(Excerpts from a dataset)
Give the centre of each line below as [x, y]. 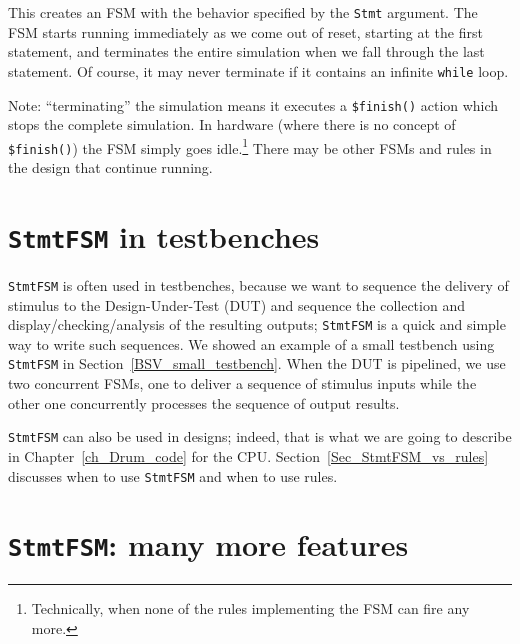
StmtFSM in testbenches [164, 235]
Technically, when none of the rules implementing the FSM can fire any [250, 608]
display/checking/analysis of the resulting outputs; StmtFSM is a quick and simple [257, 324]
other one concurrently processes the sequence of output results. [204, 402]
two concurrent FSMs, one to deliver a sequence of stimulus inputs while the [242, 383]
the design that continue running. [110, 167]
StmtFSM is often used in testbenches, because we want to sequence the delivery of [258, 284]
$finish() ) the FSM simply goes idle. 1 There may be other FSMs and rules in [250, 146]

* * *

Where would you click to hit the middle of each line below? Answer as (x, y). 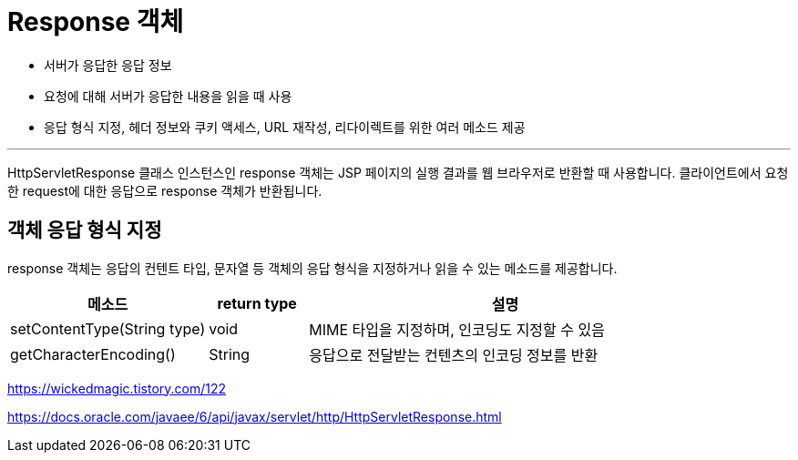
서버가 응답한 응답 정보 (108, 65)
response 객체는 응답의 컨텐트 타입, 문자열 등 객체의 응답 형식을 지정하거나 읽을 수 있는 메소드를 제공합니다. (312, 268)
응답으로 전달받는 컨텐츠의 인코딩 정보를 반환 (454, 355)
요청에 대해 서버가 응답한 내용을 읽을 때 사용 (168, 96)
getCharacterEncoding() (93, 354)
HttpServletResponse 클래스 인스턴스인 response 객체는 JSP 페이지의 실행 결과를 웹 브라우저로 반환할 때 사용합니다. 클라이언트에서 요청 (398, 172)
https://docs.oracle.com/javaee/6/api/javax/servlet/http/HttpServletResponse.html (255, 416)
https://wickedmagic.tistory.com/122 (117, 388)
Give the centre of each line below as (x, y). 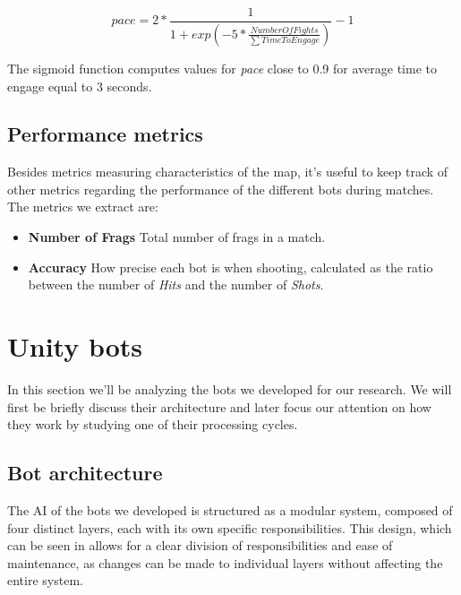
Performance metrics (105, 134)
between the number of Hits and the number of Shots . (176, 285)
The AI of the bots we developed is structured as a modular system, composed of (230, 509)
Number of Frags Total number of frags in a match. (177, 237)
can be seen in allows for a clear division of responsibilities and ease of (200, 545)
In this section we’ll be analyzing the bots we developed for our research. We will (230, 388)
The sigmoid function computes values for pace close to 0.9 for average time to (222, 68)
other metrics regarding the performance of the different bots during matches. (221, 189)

• _Task brief_
From the records above, return each line that has the string "number".

• _Written answer_
between the number of Hits and the number of Shots . (176, 285)
Number of Frags Total number of frags in a match. (177, 237)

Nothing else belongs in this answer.